◆ EXERCISE DETAILS:
An exact reproduction of the records is required, with all pictures omitted.

◆ SOURCE RECORDS:
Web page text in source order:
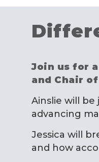
Join us for
and Chair
Ainslie will be
advancing
Jessica will
and how
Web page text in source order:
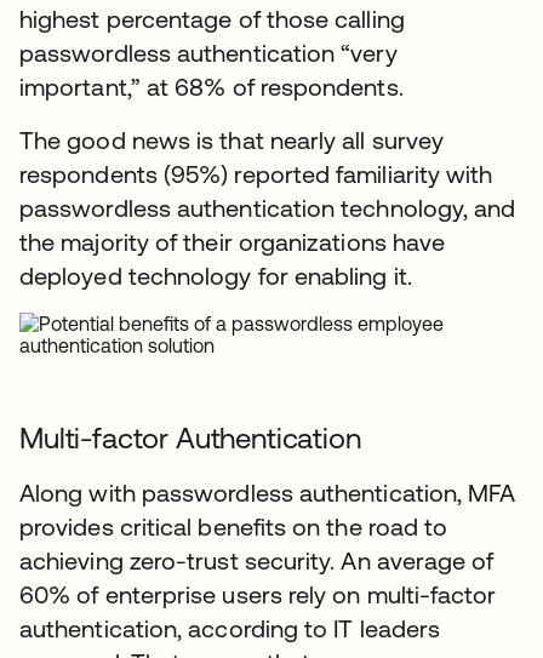
highest percentage of those calling
passwordless authentication “very
important,” at 68% of respondents.
The good news is that nearly all survey
respondents (95%) reported familiarity with
passwordless authentication technology, and
the majority of their organizations have
deployed technology for enabling it.
Multi-factor Authentication
Along with passwordless authentication, MFA
provides critical benefits on the road to
achieving zero-trust security. An average of
60% of enterprise users rely on multi-factor
authentication, according to IT leaders

◆ REPLY:
Web page text in source order:
Join us for
and Chair
Ainslie will be
advancing
Jessica will
and how
Web page text in source order:
highest percentage of those calling
passwordless authentication “very
important,” at 68% of respondents.
The good news is that nearly all survey
respondents (95%) reported familiarity with
passwordless authentication technology, and
the majority of their organizations have
deployed technology for enabling it.
Multi-factor Authentication
Along with passwordless authentication, MFA
provides critical benefits on the road to
achieving zero-trust security. An average of
60% of enterprise users rely on multi-factor
authentication, according to IT leaders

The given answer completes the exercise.